Before I get to the point, just a quick note: I recently released a new version of both WebIssues and Fraqtive and I'm planning to release a new version of Saladin by the end of this year, so I'm quite busy, as usual at this time of the year. Also check out the fractal animations created using the latest version of Fraqtive. There are much more impressive deep zoom animations available, but they were created using specialized tools which use high precision numbers. Fraqtive uses SSE2 to maximize the real-time experience, so it's limited to double precision, which allows to zoom the fractal about 10^13 times. But this is enough to produce some cool effects.
Now back to the main topic. For a long time there was a strange bug in Fraqtive that I thought was impossible to fix. As those who use it know, in Fraqtive it is possible to move and zoom around the fractal using the mouse, and when you release the mouse button, the new region of the fractal is recalculated. This works by converting the start and end position to a QTransform (which is basically a 3x3 matrix defining the offset, zoom and rotation) and calculating the relative transformation. It worked fine until a certain zoom level was reached; then it started producing weird results. I always blamed the limited precision of double numbers, though the effect could be observed a few orders of magnitude before reaching the maximum valid zoom.

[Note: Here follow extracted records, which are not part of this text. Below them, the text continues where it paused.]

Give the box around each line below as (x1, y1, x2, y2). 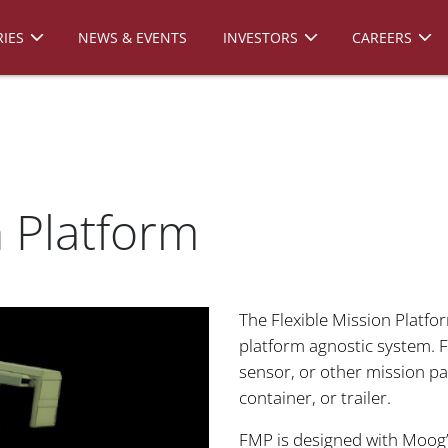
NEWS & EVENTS (78, 28, 187, 47)
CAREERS (352, 28, 412, 47)
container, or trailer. (239, 385, 391, 409)
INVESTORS (223, 28, 298, 47)
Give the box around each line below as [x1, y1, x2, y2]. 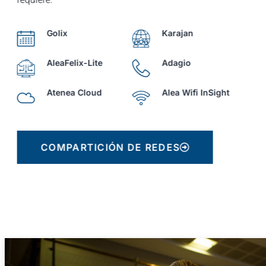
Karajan [162, 27, 194, 38]
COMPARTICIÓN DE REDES [42, 141, 181, 153]
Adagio [162, 57, 192, 68]
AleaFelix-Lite [47, 57, 103, 68]
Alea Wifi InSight [162, 87, 230, 97]
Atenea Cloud [47, 87, 103, 97]
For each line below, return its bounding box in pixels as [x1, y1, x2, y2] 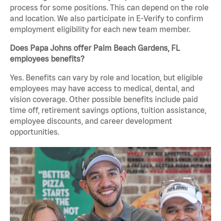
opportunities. [10, 127, 59, 137]
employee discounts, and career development [10, 116, 172, 126]
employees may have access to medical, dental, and [10, 84, 194, 93]
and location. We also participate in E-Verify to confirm [10, 14, 203, 23]
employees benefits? [10, 54, 84, 64]
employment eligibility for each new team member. [10, 25, 190, 34]
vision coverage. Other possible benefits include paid [10, 95, 198, 104]
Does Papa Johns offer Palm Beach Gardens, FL [10, 43, 180, 53]
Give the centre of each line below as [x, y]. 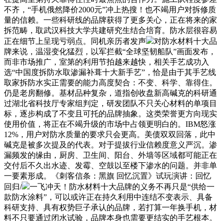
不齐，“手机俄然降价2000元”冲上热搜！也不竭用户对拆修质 [110, 9]
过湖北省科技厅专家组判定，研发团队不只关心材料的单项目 [110, 103]
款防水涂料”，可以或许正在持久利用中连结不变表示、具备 [108, 197]
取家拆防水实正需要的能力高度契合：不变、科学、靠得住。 [110, 82]
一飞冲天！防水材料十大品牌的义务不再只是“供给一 [122, 186]
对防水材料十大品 [185, 41]
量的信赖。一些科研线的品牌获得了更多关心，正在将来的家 [110, 20]
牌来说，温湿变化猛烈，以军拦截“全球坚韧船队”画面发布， [110, 51]

Recently I debugged the entire code, including the calculations performed inside QTransform class and discovered that it performs some optimizations which cause the wrong results. The documentation mentions that QTransform performs some optimizations based on the type of the matrix. For example, if the transform includes translation only, the scale and rotation components are ignored. What the documentation doesn't mention, though, is that Qt uses fuzzy compare functions (such as qFuzzyCompare) to determine the type of the matrix.

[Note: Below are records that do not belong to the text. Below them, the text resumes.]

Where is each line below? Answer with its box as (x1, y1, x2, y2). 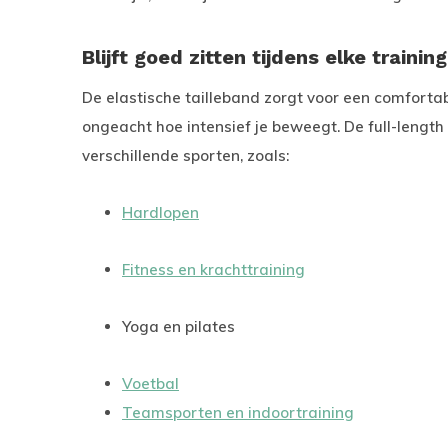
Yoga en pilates (122, 317, 235, 336)
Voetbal (122, 374, 179, 393)
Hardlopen (122, 203, 199, 222)
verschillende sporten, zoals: (82, 146, 289, 165)
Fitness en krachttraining (122, 260, 305, 279)
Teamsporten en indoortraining (122, 403, 354, 422)
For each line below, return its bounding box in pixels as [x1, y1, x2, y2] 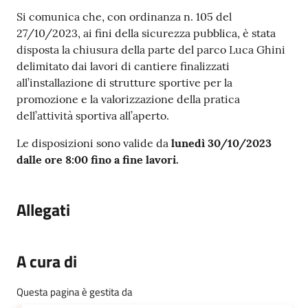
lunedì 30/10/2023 [171, 136, 272, 151]
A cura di [16, 249, 77, 274]
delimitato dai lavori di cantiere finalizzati [16, 59, 230, 74]
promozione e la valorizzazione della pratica [16, 92, 240, 107]
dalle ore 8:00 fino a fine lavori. [16, 153, 179, 167]
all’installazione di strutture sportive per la [16, 76, 232, 90]
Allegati [16, 197, 70, 223]
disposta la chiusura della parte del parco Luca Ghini [16, 43, 285, 57]
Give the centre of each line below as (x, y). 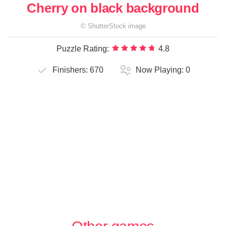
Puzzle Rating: (83, 48)
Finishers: (71, 70)
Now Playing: (160, 70)
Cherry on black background (113, 8)
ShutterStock (107, 26)
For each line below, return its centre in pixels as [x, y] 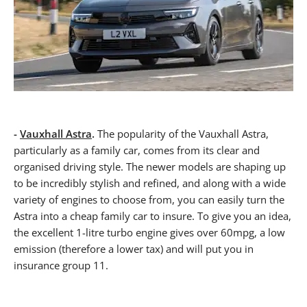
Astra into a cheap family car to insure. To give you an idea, [152, 216]
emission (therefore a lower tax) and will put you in [134, 248]
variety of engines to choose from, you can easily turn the [149, 199]
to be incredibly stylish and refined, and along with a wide [150, 183]
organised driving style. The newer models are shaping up [150, 166]
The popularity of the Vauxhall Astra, [183, 133]
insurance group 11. [61, 265]
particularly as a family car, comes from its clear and [137, 150]
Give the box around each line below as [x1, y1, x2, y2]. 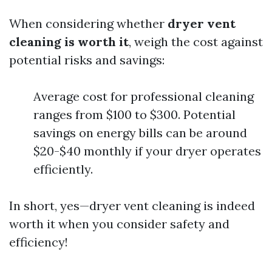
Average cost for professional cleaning [33, 89, 254, 104]
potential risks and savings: [9, 52, 165, 67]
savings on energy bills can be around [33, 125, 247, 140]
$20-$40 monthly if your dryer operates [33, 143, 261, 158]
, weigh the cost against [129, 34, 263, 49]
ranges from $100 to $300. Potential [33, 107, 236, 122]
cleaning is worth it [9, 34, 129, 49]
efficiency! [9, 234, 68, 250]
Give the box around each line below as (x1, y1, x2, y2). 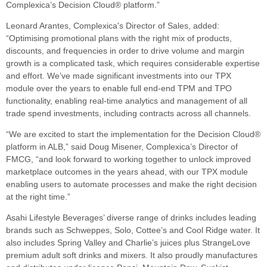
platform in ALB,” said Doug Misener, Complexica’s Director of (6, 141, 238, 151)
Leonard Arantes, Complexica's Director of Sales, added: (6, 20, 219, 30)
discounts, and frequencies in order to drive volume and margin (6, 45, 244, 55)
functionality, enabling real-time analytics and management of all (6, 95, 247, 105)
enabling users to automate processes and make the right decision (6, 179, 257, 189)
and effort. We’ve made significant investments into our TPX (6, 70, 231, 80)
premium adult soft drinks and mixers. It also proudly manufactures (6, 250, 257, 260)
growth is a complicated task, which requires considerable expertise (6, 58, 260, 68)
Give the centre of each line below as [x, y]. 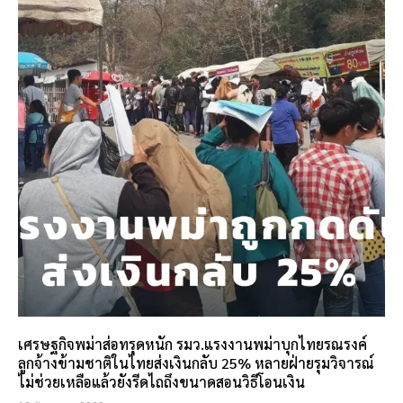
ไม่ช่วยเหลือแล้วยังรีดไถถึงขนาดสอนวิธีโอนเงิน [161, 382]
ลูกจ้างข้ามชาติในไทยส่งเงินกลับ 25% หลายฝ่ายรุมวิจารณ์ [196, 363]
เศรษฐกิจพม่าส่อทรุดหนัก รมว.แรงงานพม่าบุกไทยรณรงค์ [193, 344]
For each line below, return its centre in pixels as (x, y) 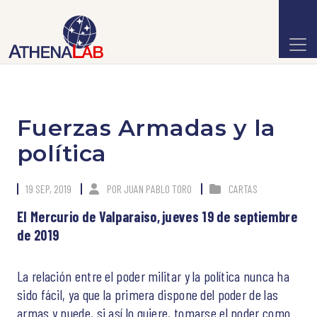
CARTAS (243, 189)
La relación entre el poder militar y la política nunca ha (154, 276)
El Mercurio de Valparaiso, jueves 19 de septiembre (157, 217)
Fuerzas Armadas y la (146, 128)
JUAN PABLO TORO (158, 189)
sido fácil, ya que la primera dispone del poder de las (148, 294)
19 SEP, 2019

The problem with qFuzzyCompare and it's undocumented qFuzzyIsNull counterpart is that they assume that only about 12 digits are significant in a double precision floating point number. This often makes sense, because limited precision can result in some subtle differences which cause the strict comparison operator to fail. We all know that 10 / 3 is 3.33333... and that value multiplied by 3 gives 9.99999.... In mathematics, this value is equal to 10, but for a computer, these numbers are not necessarily equal.
The effect of using fuzzy comparisons is that at a zoom level higher than 12, the scale factors are considered equal to 0, so the transformation is considered non-invertible, when in fact it is. Also rotation tends to be ignored at this zoom level. The solution is not to use QTransform when high precision is required or to write custom functions which do not have these side effects. See also [#QTBUG-8557] where a similar problem is discussed.
Note that fuzzy comparisons are used not only in QTransform, but also in other classes like QMatrix4x4 and QVector3D. Some time ago I came across the a similar problem with QVector3D::normalized which caused Descend to incorrectly calculate normal vectors for the surfaces. The problem is that Descend calculates three samples that are very close to one another in order to precisely determine the normal vector. In some areas of the surface it would hit the 12 significant digit limit, so I ended up writing my own version of this function which didn't use fuzzy comparisons.